What needs to be done: Retype every line from the start of the entries below down to the line with "Flemington Pre-Auction /", both ends included; skip the pictures.

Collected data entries
§

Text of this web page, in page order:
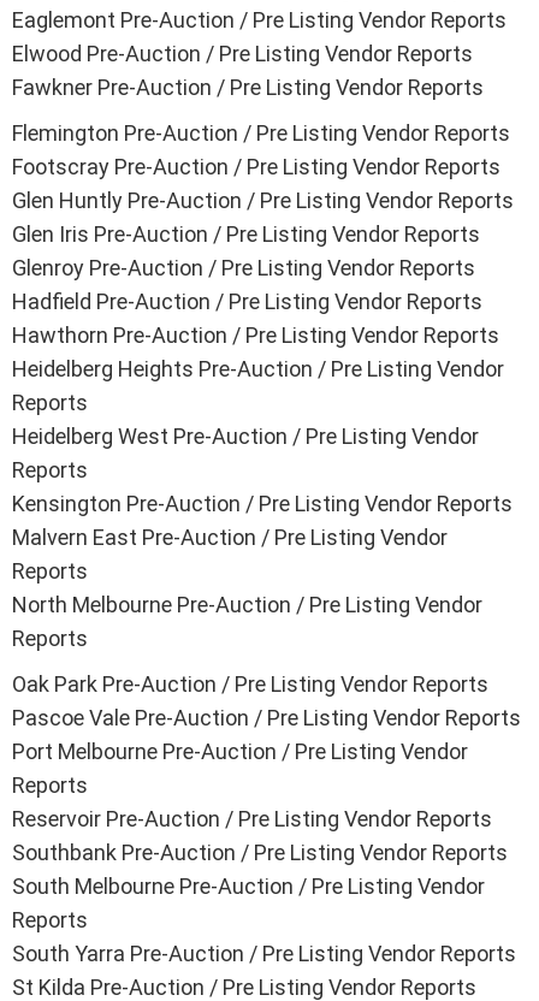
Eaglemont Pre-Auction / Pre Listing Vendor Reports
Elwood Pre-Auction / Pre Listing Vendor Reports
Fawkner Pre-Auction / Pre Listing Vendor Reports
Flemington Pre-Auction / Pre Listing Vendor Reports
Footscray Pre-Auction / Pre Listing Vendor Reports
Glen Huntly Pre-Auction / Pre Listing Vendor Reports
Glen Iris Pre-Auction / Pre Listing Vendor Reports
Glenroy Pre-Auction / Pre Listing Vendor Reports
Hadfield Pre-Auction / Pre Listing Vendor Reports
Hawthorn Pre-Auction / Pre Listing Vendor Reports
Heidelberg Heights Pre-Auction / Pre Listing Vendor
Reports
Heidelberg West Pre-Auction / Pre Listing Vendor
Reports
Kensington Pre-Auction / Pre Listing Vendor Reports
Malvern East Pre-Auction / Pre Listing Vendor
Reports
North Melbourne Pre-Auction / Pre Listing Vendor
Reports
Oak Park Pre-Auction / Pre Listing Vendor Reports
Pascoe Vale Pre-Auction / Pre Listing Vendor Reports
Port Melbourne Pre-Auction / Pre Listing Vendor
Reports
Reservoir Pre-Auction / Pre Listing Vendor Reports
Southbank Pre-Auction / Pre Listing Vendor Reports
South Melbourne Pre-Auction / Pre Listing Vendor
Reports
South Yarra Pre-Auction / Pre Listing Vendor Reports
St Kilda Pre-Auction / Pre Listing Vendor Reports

§

Your solution:
Text of this web page, in page order:
Eaglemont Pre-Auction / Pre Listing Vendor Reports
Elwood Pre-Auction / Pre Listing Vendor Reports
Fawkner Pre-Auction / Pre Listing Vendor Reports
Flemington Pre-Auction / Pre Listing Vendor Reports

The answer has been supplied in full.